:: TASK ::
Read through the data and report every line in which the word "loss" occurs.

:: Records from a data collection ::
.....

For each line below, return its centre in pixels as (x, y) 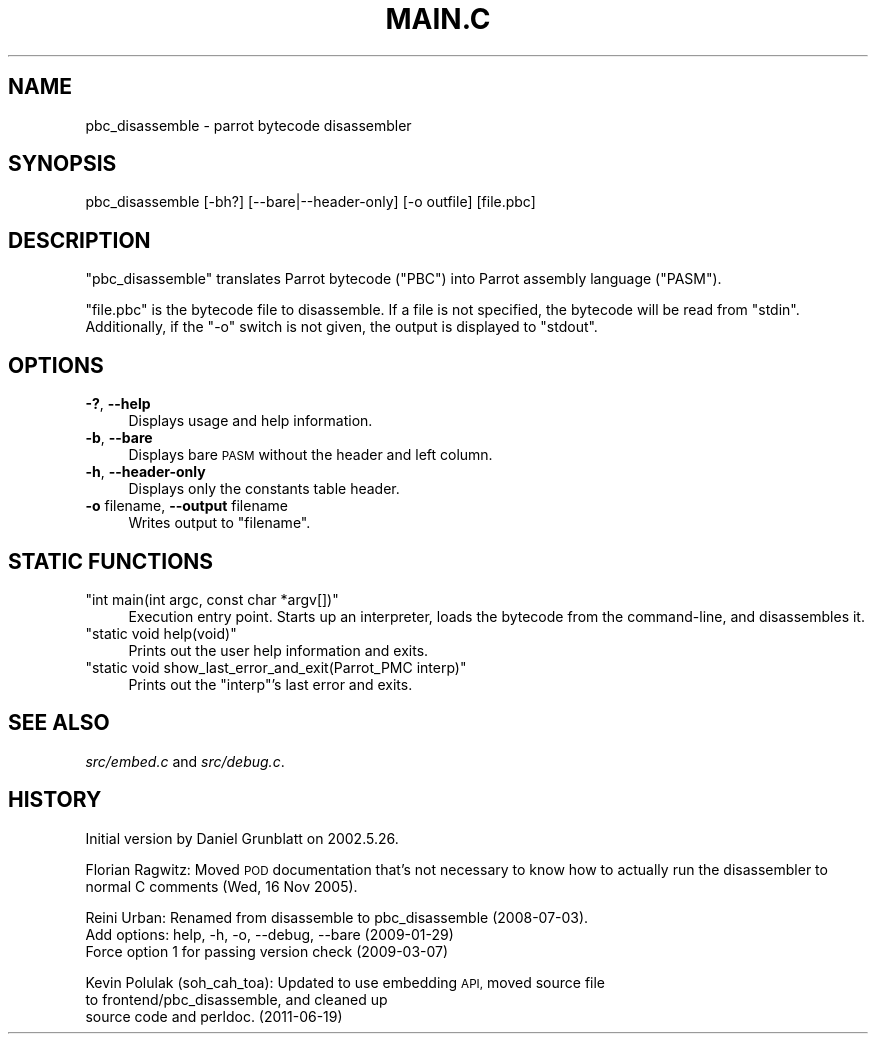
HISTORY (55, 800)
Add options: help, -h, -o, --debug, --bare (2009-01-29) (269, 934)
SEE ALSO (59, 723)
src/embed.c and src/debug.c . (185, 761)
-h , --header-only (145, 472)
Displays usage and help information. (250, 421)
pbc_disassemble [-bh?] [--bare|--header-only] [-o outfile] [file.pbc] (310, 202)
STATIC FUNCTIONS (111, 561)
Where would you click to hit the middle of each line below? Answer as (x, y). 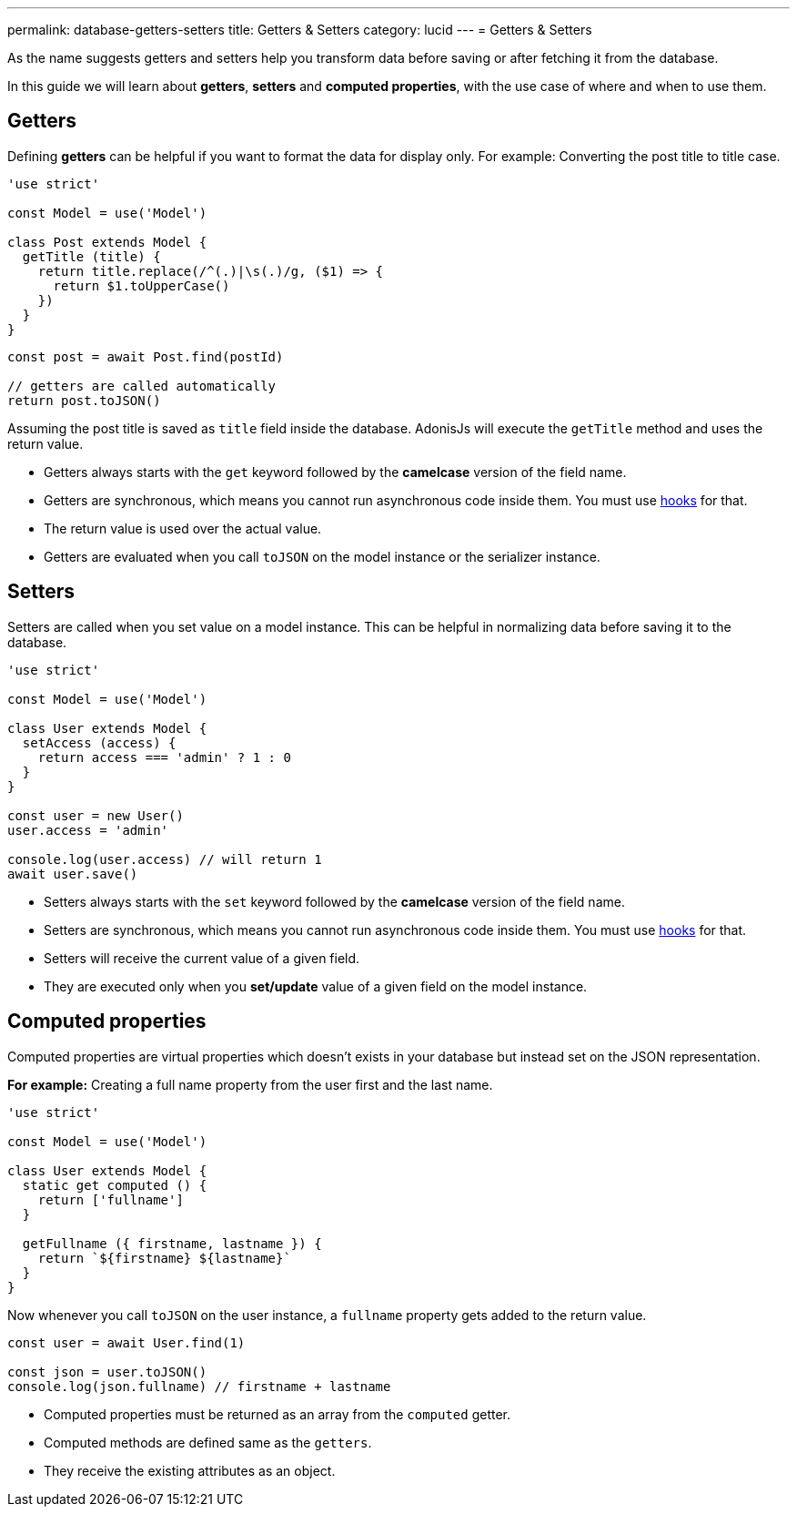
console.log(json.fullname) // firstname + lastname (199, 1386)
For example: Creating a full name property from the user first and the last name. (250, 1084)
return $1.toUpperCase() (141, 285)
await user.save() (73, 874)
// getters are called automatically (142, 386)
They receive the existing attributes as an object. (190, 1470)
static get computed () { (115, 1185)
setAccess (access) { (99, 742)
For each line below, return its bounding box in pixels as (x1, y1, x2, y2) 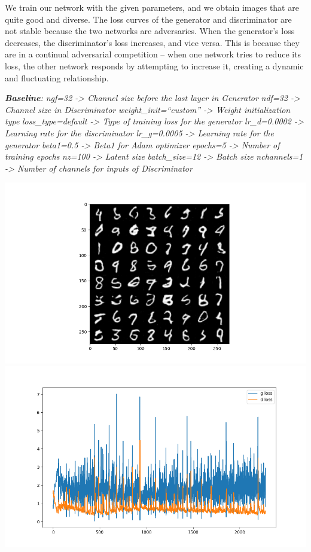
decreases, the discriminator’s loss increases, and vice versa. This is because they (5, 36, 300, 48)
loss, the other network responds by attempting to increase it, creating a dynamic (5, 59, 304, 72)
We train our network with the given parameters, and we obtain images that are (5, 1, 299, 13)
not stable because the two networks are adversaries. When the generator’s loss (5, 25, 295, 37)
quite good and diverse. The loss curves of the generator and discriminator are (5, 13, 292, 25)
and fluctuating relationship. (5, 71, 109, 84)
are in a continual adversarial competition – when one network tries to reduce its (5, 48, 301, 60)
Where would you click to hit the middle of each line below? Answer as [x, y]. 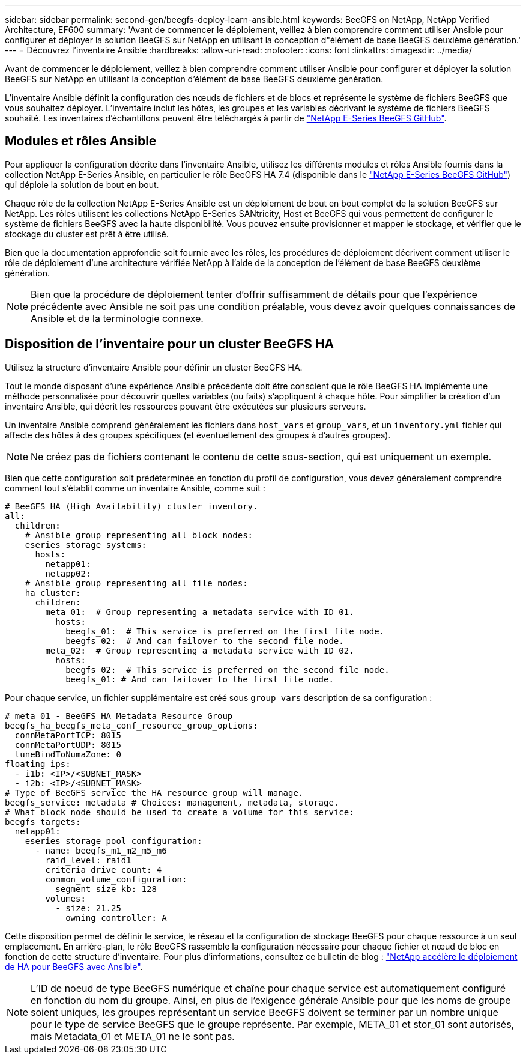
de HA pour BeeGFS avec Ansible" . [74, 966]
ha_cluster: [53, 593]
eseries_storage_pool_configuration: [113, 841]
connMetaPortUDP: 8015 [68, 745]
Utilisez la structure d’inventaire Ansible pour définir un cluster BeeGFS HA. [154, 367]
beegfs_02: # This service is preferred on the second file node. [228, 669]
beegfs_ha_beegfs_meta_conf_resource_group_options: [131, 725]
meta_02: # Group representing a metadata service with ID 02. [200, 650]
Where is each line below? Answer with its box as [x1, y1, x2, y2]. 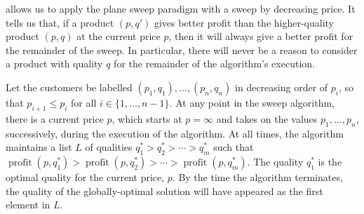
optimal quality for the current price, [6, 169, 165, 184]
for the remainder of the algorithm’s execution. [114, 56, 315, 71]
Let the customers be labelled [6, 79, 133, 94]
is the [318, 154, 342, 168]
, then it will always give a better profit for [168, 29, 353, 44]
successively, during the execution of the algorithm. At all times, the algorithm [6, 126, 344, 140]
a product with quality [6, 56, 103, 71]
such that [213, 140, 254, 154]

.....

:: TASK RESULT ::
decreases, the discriminator’s loss increases, and vice versa. This is because they (5, 36, 300, 48)
loss, the other network responds by attempting to increase it, creating a dynamic (5, 59, 304, 72)
not stable because the two networks are adversaries. When the generator’s loss (5, 25, 295, 37)
quite good and diverse. The loss curves of the generator and discriminator are (5, 13, 292, 25)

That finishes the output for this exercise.